Antimicrobial stewardship focuses on prescribers, be it physician, physician assistant, nurse practitioner, on the prescription and the microorganism, if any. At a hospital, AMS can be organized in the form of an AMS committee that meets monthly. The day-to-day work is done by a core group, usually an infectious disease physician, who may or may not serve in hospital epidemiology and infection control, or/ and an infectious diseases or antimicrobial certified pharmacist, ideally but rarely aided by an information technologist. In most cases, both the infectious diseases physician and the infectious diseases pharmacist co-chair the AMS committee and both serve as the directors and champions of the AMS program and committee. The entire committee may include physician representatives, who are top antimicrobial prescribers such as physicians in intensive care medicine, Hematology -Oncology, cystic fibrosis clinicians or hospitalists, a microbiologist, a quality improvement (QI) specialist, and a representative from hospital administration.  Six infectious diseases organizations, SHEA, Infectious Diseases Society of America, MAD-ID, National Foundation for Infectious Diseases PIDS, and Society of Infectious Disease Pharmacists, published joint guidance for the knowledge and skills required for antimicrobial stewardship leaders.

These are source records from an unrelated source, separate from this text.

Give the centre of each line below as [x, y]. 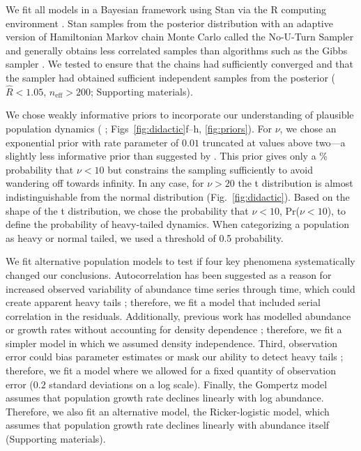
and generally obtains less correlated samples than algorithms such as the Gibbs [177, 50]
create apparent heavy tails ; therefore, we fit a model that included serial [163, 302]
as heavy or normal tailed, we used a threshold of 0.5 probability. [145, 237]
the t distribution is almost [295, 183]
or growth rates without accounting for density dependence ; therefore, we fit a [174, 329]
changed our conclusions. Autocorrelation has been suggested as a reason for [169, 274]
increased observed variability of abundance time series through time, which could [180, 288]
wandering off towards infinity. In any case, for [105, 183]

For an AMS program to be established the institution has to recognize its value. In the US it has become customary to present a business plan to the executive officers of the hospital administration.

AMS program components
In the US, the CDC recommends essential components of AMS programs (ASP) for acute care hospitals, small and critical access hospitals, resource-limited facilities, long-term care facilities, and outpatient facilities.

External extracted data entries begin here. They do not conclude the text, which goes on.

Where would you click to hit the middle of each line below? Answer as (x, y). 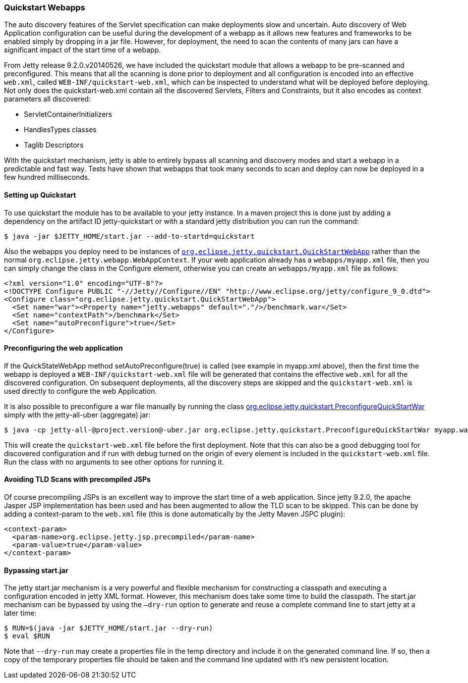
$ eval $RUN (27, 636)
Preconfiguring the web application (63, 348)
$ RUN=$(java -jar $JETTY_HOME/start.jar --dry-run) (109, 628)
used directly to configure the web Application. (81, 391)
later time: (20, 613)
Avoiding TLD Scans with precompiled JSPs (77, 479)
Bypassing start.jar (36, 570)
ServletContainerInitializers (68, 114)

As of 2014, thirteen internet-based institutional ASP resources in US academic medical centers had been published. An ASP has the following tasks, in line with quality improvement theory:

Baseline assessment 
Parts of the baseline assessment are to:
Measure baseline antimicrobial use, dosing, duration, costs and use patterns.
Study type of microbial isolates, susceptibilities, and trends thereof
Identify clinician indication for prescriptions.

In hospitals and clinics using electronic medical records, information technology resources are crucial to focusing on these questions. As of 2015, commercial computer surveillance software programs for microbiology and antimicrobial administrations appear to outnumber "homegrown" institutional programs, and include, but are not limited to TREAT Steward, TheraDoc, Sentri7, and Vigilanz.

Goals of desirable antimicrobial use 
For the desired antimicrobial use, goals need to be formulated:
Define "appropriate", rational antimicrobial use for the institution, individual patient units, and define empiric treatment versus culture-directed antimicrobial treatment.
Establish treatment guidelines for clinical syndromes. These can be disseminated in the form of memos, in-services or grand rounds and may be most effective in the form of decision-making tools at the point of ordering the prescription.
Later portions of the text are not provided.